CORTE SUPREMA DE JUSTICIA República de Colombia Corte Suprema de Justicia República de Colombia Corte Suprema de Justicia Rad. 28355 CORTE SUPREMA DE JUSTICIA SALA DE CASACIÓN LABORAL Magistrada Ponente: ELSY DEL PILAR CUELLO CALDERÓN Radicación No. 28355 Acta No. 17 Bogotá D. C., veinticinco (25) de mayo de dos mil diez (2010). Se resuelve la impugnación presentada por María Audolina Jaimes, contra la sentencia proferida el 19 de abril de 2010 por la Sala de Casación Civil de la Corte Suprema de Justicia, dentro de la acción de tutela que instauraron contra la Sala Civil – Familia – Laboral del Tribunal Superior del Distrito Judicial de Villavicencio y el Juzgado Promiscuo de Familia de Puerto López.
ANTECEDENTES La recurrente presentó acción de tutela contra los funcionarios mencionados, por la supuesta violación de sus derechos fundamentales al debido proceso y al acceso a la justicia. Expuso que presentó demanda ordinaria de declaración de existencia de unión marital de hecho con Braulio Mogollón Cortés, proceso que tramitó el Juzgado accionado, y el 7 de octubre de 2009 se profirió sentencia; dicha decisión fue apelada por la parte demandada, por lo que se remitió el expediente al Tribunal Superior del Distrito Judicial de Villavicencio, Corporación que el 19 de enero de 2010 declaró la nulidad de todo lo actuado, a partir del auto admisorio por falta del emplazamiento de los herederos indeterminados de Braulio Mogollón Cortés, adujo que al trámite ordinario se allegó memorial en relación de la improcedencia de citar y hacer comparecer a los herederos indeterminados del mencionado Mogollón Cortés, teniendo en cuenta que con anterioridad se adelantó sucesión notarial y nadie acudió a reclamar en dicha calidad; afirma que su apoderado solicitó al Juzgado se devolviera el expediente al Tribunal para corregir su error, petición ante la cual se guardó silencio; indica que si bien su apoderado debió utilizar los recursos de ley, el Tribunal incurrió en un gran error al ordenar emplazar a las personas que no existen y el Juzgado Promiscuo de Familia al no advertir el yerro en que incurriere su superior, lo que conlleva consecuencias de cara a la caducidad de la acción patrimonial que se deriva de la declaratoria de la unión marital de hecho, “situación que del todo me resulta injusta, pues no entiendo por qué el Tribunal ordena algo que no es procedente y el juzgado promiscuo de familia de Puerto López no advierte a aquel a pesar de habérsele puesto de presente el yerro”.

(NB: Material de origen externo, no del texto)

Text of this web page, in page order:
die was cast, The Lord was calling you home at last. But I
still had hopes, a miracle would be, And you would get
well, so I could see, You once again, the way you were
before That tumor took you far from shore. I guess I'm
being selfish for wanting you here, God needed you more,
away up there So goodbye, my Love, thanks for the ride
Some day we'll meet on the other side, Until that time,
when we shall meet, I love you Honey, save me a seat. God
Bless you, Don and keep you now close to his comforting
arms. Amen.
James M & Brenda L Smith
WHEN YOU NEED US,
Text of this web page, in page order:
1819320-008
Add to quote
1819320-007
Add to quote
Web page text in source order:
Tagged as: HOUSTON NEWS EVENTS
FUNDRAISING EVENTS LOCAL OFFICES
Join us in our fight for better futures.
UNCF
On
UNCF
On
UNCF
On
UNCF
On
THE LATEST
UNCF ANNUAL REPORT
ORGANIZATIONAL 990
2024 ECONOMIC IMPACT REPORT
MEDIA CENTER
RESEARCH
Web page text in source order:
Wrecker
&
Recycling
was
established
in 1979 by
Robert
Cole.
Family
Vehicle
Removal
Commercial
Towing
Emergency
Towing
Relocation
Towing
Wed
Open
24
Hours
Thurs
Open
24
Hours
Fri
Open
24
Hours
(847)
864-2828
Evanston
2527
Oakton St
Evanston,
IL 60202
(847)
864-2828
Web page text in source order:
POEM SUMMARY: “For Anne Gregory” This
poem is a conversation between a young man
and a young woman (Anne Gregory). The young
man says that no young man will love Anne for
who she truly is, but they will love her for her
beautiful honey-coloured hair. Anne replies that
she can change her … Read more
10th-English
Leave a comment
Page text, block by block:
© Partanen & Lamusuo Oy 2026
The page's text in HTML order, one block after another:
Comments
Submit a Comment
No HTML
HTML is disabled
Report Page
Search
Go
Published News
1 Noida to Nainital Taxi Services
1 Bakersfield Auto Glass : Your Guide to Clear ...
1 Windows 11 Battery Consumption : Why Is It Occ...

Por lo anterior solicitó tutelar sus derechos fundamentales y ordenar a los funcionarios accionados procedan a tramitar el recurso de apelación que interpuso contra la sentencia de instancia. TRÁMITE IMPARTIDO La Sala de Casación Civil de la Corte, mediante auto del 6 de abril de 2010, avocó el conocimiento de la acción y ordenó notificar a los accionados y a los intervinientes en el proceso que originó esta acción para que se pronunciaran sobre los hechos (folio 37).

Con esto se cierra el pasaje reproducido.